Hardware Comparison
Winner: ESP32-C3 (score 50 vs 20)
| Spec | ESP32-C3 | nRF52840 |
|---|---|---|
| Manufacturer | Espressif | Nordic Semiconductor |
| Architecture | Single-core RISC-V @ 160 MHz | ARM Cortex-M4F @ 64 MHz |
| SRAM | 400 KB | 256 KB |
| Flash | 4 MB | 1 MB |
| ML Acceleration | None | DSP, FPU |
| Connectivity | Wi-Fi 802.11 b/g/n, Bluetooth 5.0 LE | Bluetooth 5.0 LE, 802.15.4 (Thread/Zigbee), NFC, USB 2.0 |
| Chip Price | $1-3 | $5-8 |
| Object Detection Score | 50 (Possible) | 20 (Not Recommended) |
The ESP32-C3 edges ahead for object detection with a compatibility score of 50 vs 20 for the nRF52840. However, each platform has distinct advantages depending on deployment requirements. Memory: The ESP32-C3 provides 400 KB SRAM, while the nRF52840 offers 256 KB. For object detection's 256 KB minimum requirement, the ESP32-C3 provides more headroom. Performance: The ESP32-C3 runs at 160 MHz (risc-v) vs the nRF52840 at 64 MHz (cortex-m4f, DSP). The ESP32-C3's significantly higher clock speed translates to faster inference. Connectivity: ESP32-C3 offers Wi-Fi 802.11 b/g/n, Bluetooth 5.0 LE. nRF52840 provides Bluetooth 5.0 LE, 802.15.4 (Thread/Zigbee), NFC, USB 2.0. Wi-Fi on the ESP32-C3 enables direct cloud reporting without additional modules.

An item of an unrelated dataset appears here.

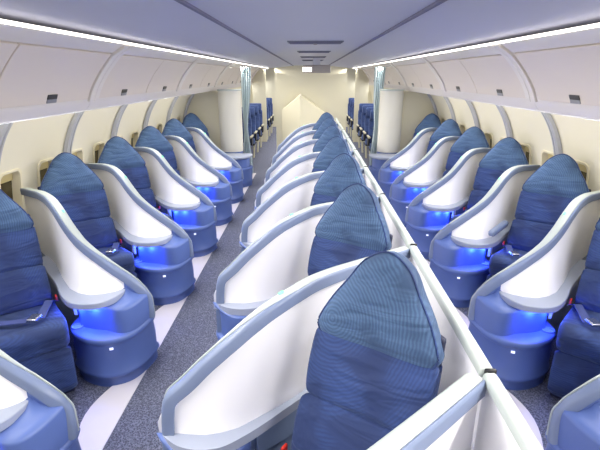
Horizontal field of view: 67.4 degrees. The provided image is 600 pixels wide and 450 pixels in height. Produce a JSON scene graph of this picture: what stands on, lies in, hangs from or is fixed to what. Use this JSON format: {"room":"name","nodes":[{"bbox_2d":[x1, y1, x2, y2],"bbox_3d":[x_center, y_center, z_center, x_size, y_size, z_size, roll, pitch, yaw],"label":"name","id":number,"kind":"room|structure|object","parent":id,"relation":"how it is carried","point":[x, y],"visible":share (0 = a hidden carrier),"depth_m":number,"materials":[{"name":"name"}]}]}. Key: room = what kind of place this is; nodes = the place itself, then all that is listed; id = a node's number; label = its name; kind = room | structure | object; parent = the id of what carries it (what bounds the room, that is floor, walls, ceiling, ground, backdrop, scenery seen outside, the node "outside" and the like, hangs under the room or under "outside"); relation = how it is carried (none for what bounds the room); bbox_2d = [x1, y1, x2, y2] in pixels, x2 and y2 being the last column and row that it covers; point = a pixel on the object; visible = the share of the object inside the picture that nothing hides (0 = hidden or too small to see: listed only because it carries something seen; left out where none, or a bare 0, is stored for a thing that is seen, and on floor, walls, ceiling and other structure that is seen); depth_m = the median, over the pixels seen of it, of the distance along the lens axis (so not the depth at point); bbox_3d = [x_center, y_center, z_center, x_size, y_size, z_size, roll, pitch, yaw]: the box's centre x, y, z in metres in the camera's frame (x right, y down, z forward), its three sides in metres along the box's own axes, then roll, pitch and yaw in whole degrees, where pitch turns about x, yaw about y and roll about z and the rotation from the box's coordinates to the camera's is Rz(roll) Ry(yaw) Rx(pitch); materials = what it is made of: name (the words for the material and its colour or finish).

Cost: ESP32-C3 chips run $1-3 (dev boards $4-10), while nRF52840 chips cost $5-8 (dev boards $20-35). The ESP32-C3 is more cost-effective for volume deployments. Choose the ESP32-C3 when: built-in Wi-Fi is required, you need more RAM for larger models, cost optimization is critical, Arduino/ESP-IDF ecosystem matters, or your team already uses this platform. Choose the nRF52840 when: Zephyr RTOS and BLE are priorities, or you need built-in 9-axis imu (lsm9ds1) on arduino nano 33 ble.